All the above steps seem to be on the right track. We should wait and see what their beneficial results would be but also their implications in practice, having in mind that, with the existing edifice of EU judicial institutions, there is no room for more aggressive solutions. Anyway, these new tools are expected to multiply the volume of environmental litigation brought in Luxembourg and -why not (?)- to push the General Court to establish a specialized chamber for them, at least informally. This is how things may move on and lead to the creation of a “green court within the EU Court” that will produce a more activist case-law in environmental matters.

Last but not least, one should have in mind that opening the door for a broader access to EU justice in Luxembourg is not enough. What is also needed is a common set of rules for safeguarding and improving the procedural aspects of environmental litigation before the domestic courts . The environmental legislation in Europe is to a large extent (more than 50%) of EU origin and its application in the field a matter to be brought before the national judge. Harmonizing domestic access to justice would also aid at a more systematic judicial review of EU decisions, through preliminary rulings and judicial dialogue. It would be important for symbolic reasons as well. The EU has reduced judicial and procedural autonomy of the internal legal orders in the field of public procurement. It made several states to revisit their judicial system or even to shape new procedural instruments for granting effective protection to holders of rights arising from the public procurement Directives.
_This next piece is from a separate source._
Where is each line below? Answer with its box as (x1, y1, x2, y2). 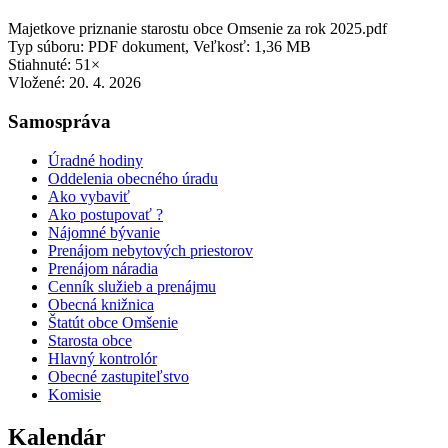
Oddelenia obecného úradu (48, 169, 218, 187)
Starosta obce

Isn’t the environment far more important for promoting judicial harmonization and efficiency?

[1] In the Plaumann case, the Court ruled that the right of natural or legal persons to institute proceedings before the CJEU according to art. 263.4 TFEU, against an act that concerns them “individually” is granted only if “that decision affects them … by reason of circumstances in which they are differentiated from all other persons and by virtue of these factors distinguishes theme individually just as in the case of the person addressed”.

[2] Art. 9.3: ”each Party shall ensure that… members of the public have access to administrative or judicial procedures to challenge acts and omissions … which contravene provisions … relating to the environment”. Art 9.4: “… the procedures shall provide adequate and effective remedies, including injunctive relief as appropriate, and be fair, equitable, timely and not prohibitively expensive”.

[3] Particularly, points 116 and 117: “A decision which has an impact on the environment does indeed affect, or may affect, large categories of citizens in a general and abstract manner. None the less, it is not impossible for one or more of the persons affected, who constitute a `closed class', to be particularly affected, and thus to be distinguished from any other person, that is to say to be differentiated for the purposes of the fourth paragraph of Article 173 of the Treaty…  By way of logical extension, it may be argued that persons near the epicentre comprise a particularly closed and defined `class', who find themselves in a situation which differentiates them from any other person. It is then the task of the courts to determine, on the basis of the appropriate criteria, the breadth of that closed class, the width of its radius. By logical extension, persons within that class should be regarded as having locus standi to bring an action against the decision occasioning consequences for the environment.”